↓
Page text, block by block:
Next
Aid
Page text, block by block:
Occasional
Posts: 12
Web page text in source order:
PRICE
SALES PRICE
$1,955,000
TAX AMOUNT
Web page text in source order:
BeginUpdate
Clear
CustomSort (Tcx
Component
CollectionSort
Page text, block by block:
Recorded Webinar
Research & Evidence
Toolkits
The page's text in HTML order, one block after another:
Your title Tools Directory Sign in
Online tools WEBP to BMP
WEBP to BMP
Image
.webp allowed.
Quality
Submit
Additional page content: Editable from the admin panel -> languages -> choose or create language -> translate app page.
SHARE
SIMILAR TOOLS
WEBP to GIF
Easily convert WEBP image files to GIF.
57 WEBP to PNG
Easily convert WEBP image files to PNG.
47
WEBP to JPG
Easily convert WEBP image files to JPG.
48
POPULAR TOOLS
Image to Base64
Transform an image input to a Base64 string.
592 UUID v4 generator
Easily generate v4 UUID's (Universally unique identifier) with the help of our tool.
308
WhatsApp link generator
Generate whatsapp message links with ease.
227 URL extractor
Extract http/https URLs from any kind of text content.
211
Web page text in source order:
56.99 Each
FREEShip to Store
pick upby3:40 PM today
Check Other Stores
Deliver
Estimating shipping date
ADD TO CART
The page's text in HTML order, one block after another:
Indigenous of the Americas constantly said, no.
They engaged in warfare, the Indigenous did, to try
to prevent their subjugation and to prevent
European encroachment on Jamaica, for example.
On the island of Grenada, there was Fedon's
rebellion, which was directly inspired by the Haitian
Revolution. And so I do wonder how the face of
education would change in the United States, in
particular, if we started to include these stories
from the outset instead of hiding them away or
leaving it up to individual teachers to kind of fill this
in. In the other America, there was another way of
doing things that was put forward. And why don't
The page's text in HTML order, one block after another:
↑
■ Your assignment: The full set of records should be duplicated exactly.

■ Output of the exercise:
Page text, block by block:
Next
Aid
Page text, block by block:
Occasional
Posts: 12
Web page text in source order:
PRICE
SALES PRICE
$1,955,000
TAX AMOUNT
Web page text in source order:
BeginUpdate
Clear
CustomSort (Tcx
Component
CollectionSort
Page text, block by block:
Recorded Webinar
Research & Evidence
Toolkits
The page's text in HTML order, one block after another:
Your title Tools Directory Sign in
Online tools WEBP to BMP
WEBP to BMP
Image
.webp allowed.
Quality
Submit
Additional page content: Editable from the admin panel -> languages -> choose or create language -> translate app page.
SHARE
SIMILAR TOOLS
WEBP to GIF
Easily convert WEBP image files to GIF.
57 WEBP to PNG
Easily convert WEBP image files to PNG.
47
WEBP to JPG
Easily convert WEBP image files to JPG.
48
POPULAR TOOLS
Image to Base64
Transform an image input to a Base64 string.
592 UUID v4 generator
Easily generate v4 UUID's (Universally unique identifier) with the help of our tool.
308
WhatsApp link generator
Generate whatsapp message links with ease.
227 URL extractor
Extract http/https URLs from any kind of text content.
211
Web page text in source order:
56.99 Each
FREEShip to Store
pick upby3:40 PM today
Check Other Stores
Deliver
Estimating shipping date
ADD TO CART
The page's text in HTML order, one block after another:
Indigenous of the Americas constantly said, no.
They engaged in warfare, the Indigenous did, to try
to prevent their subjugation and to prevent
European encroachment on Jamaica, for example.
On the island of Grenada, there was Fedon's
rebellion, which was directly inspired by the Haitian
Revolution. And so I do wonder how the face of
education would change in the United States, in
particular, if we started to include these stories
from the outset instead of hiding them away or
leaving it up to individual teachers to kind of fill this
in. In the other America, there was another way of
doing things that was put forward. And why don't
The page's text in HTML order, one block after another:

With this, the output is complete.